Valsartan Alone is as Good as Valsartan Sacubitril (Entresto) in Advanced Heart Failure
Entresto is a relatively new medication for congestive heart failure. It is a combination of valsartan and sacubitril. A recent study showed valsartan alone is as good as valsartan sacubitril in advanced heart failure. These results are not surprising. They are consistent with studies that show chronic excessive production of the hormones angiotensin II (blocked precisely by losartan or valsartan) and aldosterone (blocked precisely by spironolactone) in heart failure blunts the effect of sacubitril.
These facts point to a problem in the research that led to the original approval of Entresto. It compared Entresto with enalapril which has a similar beneficial effect on heart failure as valsartan. At the time, optimal medical treatment for heart failure included medications from three categories like enalapril, metoprolol, and spironolactone. The guidelines recognized the critical importance of blocking the effects of angiotensin II and aldosterone which drive the biology that causes the disease. Compared with enalapril, Entresto lowered the risk of dying or hospitalization by about 20%, but only half the patients in the trial were on a medication to block aldosterone effects. Had they been on optimal medical treatment, Entresto effects would very likely have been blunted there as well. All new treatments should be tested against a background of optimal medical treatment.
In value-based medicine, cost is an important consideration. Valsartan is $20 a month. Losartan is $10 a month. Entresto is over $600 a month. That is 30 times the cost of valsartan. It is 60 times the cost of losartan. There are three million people in this country with heart failure. Most of them are on Medicare. Failure to provide value-based optimal medical treatment for these patients is costing every one of us and contributes to the financial threat to Medicare solvency. If you are part of a Medicare Advantage program, these facts are important to your success. Seven percent of Medicare patients have congestive heart failure.
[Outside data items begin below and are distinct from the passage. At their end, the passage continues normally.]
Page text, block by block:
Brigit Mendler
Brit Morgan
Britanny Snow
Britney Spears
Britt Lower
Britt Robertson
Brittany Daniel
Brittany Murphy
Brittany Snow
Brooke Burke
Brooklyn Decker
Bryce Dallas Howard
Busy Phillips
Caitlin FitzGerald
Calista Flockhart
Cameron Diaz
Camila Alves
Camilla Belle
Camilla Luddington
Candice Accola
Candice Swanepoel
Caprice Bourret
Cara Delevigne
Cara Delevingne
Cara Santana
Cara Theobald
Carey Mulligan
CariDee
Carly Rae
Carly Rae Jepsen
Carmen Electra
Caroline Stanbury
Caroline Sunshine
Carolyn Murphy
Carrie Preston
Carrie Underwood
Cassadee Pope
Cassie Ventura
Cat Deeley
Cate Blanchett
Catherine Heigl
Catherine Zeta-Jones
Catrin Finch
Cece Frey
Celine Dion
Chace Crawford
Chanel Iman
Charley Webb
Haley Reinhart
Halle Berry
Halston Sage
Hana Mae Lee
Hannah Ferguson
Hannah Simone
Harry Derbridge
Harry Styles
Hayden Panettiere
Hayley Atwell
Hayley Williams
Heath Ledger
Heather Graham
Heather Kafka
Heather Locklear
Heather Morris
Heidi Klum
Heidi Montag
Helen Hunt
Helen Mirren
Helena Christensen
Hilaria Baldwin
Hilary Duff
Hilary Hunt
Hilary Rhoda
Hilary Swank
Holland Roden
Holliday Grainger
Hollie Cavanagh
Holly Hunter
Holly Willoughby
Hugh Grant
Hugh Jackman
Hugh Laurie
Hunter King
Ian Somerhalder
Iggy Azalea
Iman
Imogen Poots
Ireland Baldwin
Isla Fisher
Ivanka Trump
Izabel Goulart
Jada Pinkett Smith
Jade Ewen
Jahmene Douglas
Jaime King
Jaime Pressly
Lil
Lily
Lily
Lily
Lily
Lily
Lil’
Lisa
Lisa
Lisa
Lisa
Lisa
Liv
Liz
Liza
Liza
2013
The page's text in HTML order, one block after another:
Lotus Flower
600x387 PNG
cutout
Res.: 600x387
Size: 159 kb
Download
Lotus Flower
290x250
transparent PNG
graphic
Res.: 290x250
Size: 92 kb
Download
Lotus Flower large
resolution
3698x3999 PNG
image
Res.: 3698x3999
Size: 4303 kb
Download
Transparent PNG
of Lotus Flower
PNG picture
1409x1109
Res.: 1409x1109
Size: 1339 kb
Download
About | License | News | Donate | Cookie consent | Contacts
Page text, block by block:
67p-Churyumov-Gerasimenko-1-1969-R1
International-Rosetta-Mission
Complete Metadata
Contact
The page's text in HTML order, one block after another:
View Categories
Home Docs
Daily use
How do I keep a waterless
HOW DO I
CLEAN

Every patient with this type of heart failure should receive a beta blocker like carvedilol, lisinopril or losartan/valsartan, and a medication from the same class as spironolactone. That would improve quality of life, function, reduce cost, and lower the number of deaths and hospitalizations. This is the reason optimal medical treatment is so critical. It is why we need primary care teams focused on chronic cardiovascular disease and related conditions. Carefully designed protocols designed to provide maximal benefit at the lowest cost are critical to success.